Two sets of tasks were performed. To translate findings from earlier NHP studies22,23, we sought to demonstrate decoding of two finger groups (2D task) in our human research participant (in this task, the thumb was constrained only to the flexion–extension axis). T5 was cued to move both the thumb and index–middle groups from a center position to a random target within the active range of motion of the fingers. On the subsequent trial, targets were placed back at center. To successfully complete a trial, the fingers had to hold on the targets for 500 ms, and 10 s were allowed to complete the trial (sample trajectories in Extended Data Fig. 3a; see Supplementary Video 1).

To expand on the functionality demonstrated in NHP studies, task complexity was increased by introducing a 4D task with 2D thumb movements and 1D movements of the index–middle group and the ring–little group (Fig. 1c). On each trial, two finger groups were randomly selected for new targets while the target for the third finger group remained in the same position as the previous trial, and movements of all fingers were continuously and simultaneously decoded and controlled. Typical target trajectories for this expanded 4D task are shown in Fig. 1c, and 2D trajectories of the thumb movements are illustrated in Fig. 1d. Supplementary Video 2 depicts this task.
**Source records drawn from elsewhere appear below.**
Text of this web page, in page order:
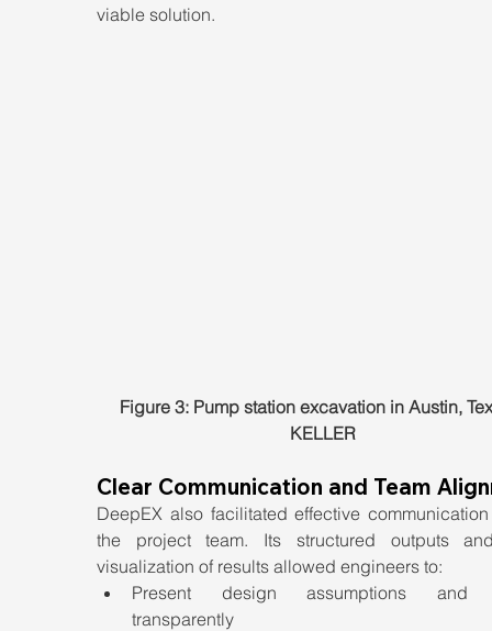
viable solution.
Figure 3: Pump station excavation in Austin,
KELLER
Clear Communication and Team
DeepEX also facilitated effective
the project team. Its structured outputs
visualization of results allowed engineers to:
Present design assumptions and
transparently

The closed-loop decoding performance for the 2D and 4D decoder was compared using 529 trials (3 days) for the 2D decoder and 524 trials (6 days) for the 4D decoder (Fig. 1e). For the 2D decoder, the mean acquisition time was 1.33 ± 0.03 s, the target acquisition rate was 88 ± 6 targets per minute, and 98.1% of trials were successfully completed. For the 4D decoder, the mean acquisition time was 1.98 ± 0.05 s, the target acquisition rate was 64 ± 4 targets per minute, and 98.7% of trials were successfully completed. The acquisition times for each trial (population data) is shown graphically in Extended Data Fig. 3b for the 2D decoder and Extended Data Fig. 3c for the 4D decoder. Typical finger distances per trial are shown graphically in Extended Data Fig. 4a for the 2D task and Extended Data Fig. 4b for the 4D task.
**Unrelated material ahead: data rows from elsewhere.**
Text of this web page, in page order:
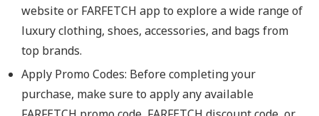
website or FARFETCH app to explore a wide range of
luxury clothing, shoes, accessories, and bags from
top brands.
Apply Promo Codes: Before completing your
purchase, make sure to apply any available
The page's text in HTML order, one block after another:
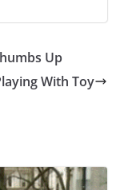
Up
With Toy

In comparison to the 2D decoder and task, the acquisition times were increased by 50% for the 4D decoder and task (P < 10−10, t = 11.00, d.f. = 1,051, confidence interval (CI) = 540 to 775 ms), and factors such as increased demands on decoding accuracy and the difficulty in keeping more fingers stationary on the targets (that is, signal-independent noise) may have led to slower performance. However, after the participant grew more accustomed to the task (final four blocks), acquisition time for the 4D decoder dropped by an average of 0.4 s to 1.58 ± 0.06 s (a target acquisition rate of 76 ± 2 targets per minute), and 100% of trials were completed. To compare this work with the previous NHP two-finger task where throughput varied from 1.98 to 3.04 bps with a variety of decoding algorithms23,25, throughput for the current method was calculated as 2.60 ± 0.12 bps (see Methods for details). Table 1 summarizes statistics for the 4D decoder/task and 2D decoder/task.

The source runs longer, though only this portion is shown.